Aerial bombings with napalm prove just as ineffective due to the lizards burrowing ability. And after laying waste to the New Mexico State Fair (my favorite part) and flattening an Air Force base, the giant lizards continue their relentless march north, drawing a bead on Albuquerque itself.
And with conventional weapons failing on all fronts (-- though those tanks should have been given a second chance, and I would've loved to see what a bazooka round would do against the lizard's hide), our heroine comes up with a possible solution -- if anyone is still listening to her. And just like with many B-movies of old, just when you think it's all over, it isn't.
Look. All I know is when I got to the last chapter of this book, I didn't want to read it. I simply did not want this insanity to end. Nay. I wanted this rampage to continue on indefinitely.
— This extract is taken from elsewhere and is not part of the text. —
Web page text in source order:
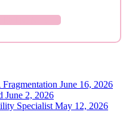
June 16, 2026
June 2, 2026
Specialist May 12, 2026
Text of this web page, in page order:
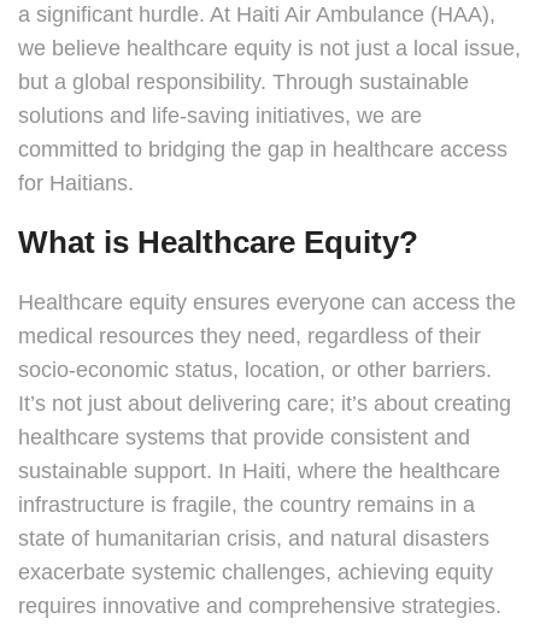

And I sort of got my wish, as the last page is a perfect set-up for a sequel that, alas, hasn't happened yet.
At a brisk 160 pages, this was a quick read that had me barking out loud with laughter with nearly every page turned. The Simons Signet paperback is long out of print and has gotten terribly expensive since I got mine -- if you can even find a hard copy. The good news is, you can now purchase a digital copy listed under the author's real name. Whichever version you choose, get to reading Gila! as soon as possible for a gruesomely good time.